WORK REQUIRED: Print each entry precisely; exclude the pictures.

DATA SHOWN:
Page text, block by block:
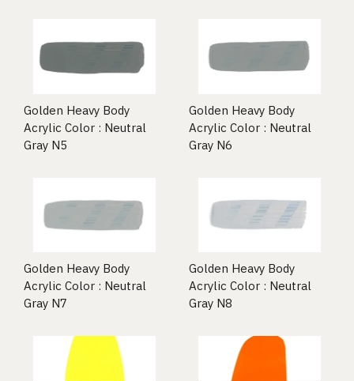
Golden Heavy Body
Acrylic Color : Neutral
Gray N5
Golden Heavy Body
Acrylic Color : Neutral
Gray N6
Golden Heavy Body
Acrylic Color : Neutral
Gray N7
Golden Heavy Body
Acrylic Color : Neutral
Gray N8
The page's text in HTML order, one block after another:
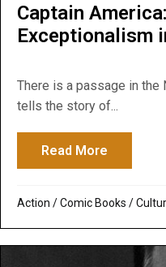
Captain
Exceptionalism
There is a passage in the
tells the story of...
Read More
Action /Comic Books /
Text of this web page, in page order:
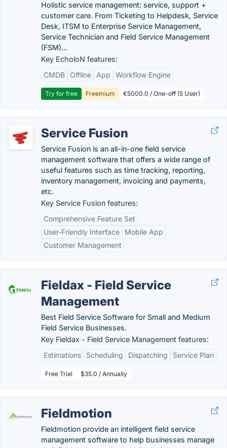
Holistic service management: service, support +
customer care. From Ticketing to Helpdesk, Service
Desk, ITSM to Enterprise Service Management,
Service Technician and Field Service Management
(FSM)...
Key EcholoN features:
CMDB
Offline App Workflow Engine
Try for free Freemium €5000.0 / One-off (5 User)
Service Fusion
Service Fusion is an all-in-one field service
management software that offers a wide range of
useful features such as time tracking, reporting,
inventory management, invoicing and payments,
etc.
Key Service Fusion features:
Comprehensive Feature Set
User-Friendly Interface
Mobile App
Customer Management
Fieldax - Field Service
Management
Best Field Service Software for Small and Medium
Field Service Businesses.
Key Fieldax - Field Service Management features:
Estimations
Scheduling Dispatching Service Plan
Free Trial $35.0 / Annually
Fieldmotion
Fieldmotion provide an intelligent field service
management software to help businesses manage

TASK RESPONSE:
Page text, block by block:
Golden Heavy Body
Acrylic Color : Neutral
Gray N5
Golden Heavy Body
Acrylic Color : Neutral
Gray N6
Golden Heavy Body
Acrylic Color : Neutral
Gray N7
Golden Heavy Body
Acrylic Color : Neutral
Gray N8
The page's text in HTML order, one block after another:
Captain
Exceptionalism
There is a passage in the
tells the story of...
Read More
Action /Comic Books /
Text of this web page, in page order:
Holistic service management: service, support +
customer care. From Ticketing to Helpdesk, Service
Desk, ITSM to Enterprise Service Management,
Service Technician and Field Service Management
(FSM)...
Key EcholoN features:
CMDB
Offline App Workflow Engine
Try for free Freemium €5000.0 / One-off (5 User)
Service Fusion
Service Fusion is an all-in-one field service
management software that offers a wide range of
useful features such as time tracking, reporting,
inventory management, invoicing and payments,
etc.
Key Service Fusion features:
Comprehensive Feature Set
User-Friendly Interface
Mobile App
Customer Management
Fieldax - Field Service
Management
Best Field Service Software for Small and Medium
Field Service Businesses.
Key Fieldax - Field Service Management features:
Estimations
Scheduling Dispatching Service Plan
Free Trial $35.0 / Annually
Fieldmotion
Fieldmotion provide an intelligent field service
management software to help businesses manage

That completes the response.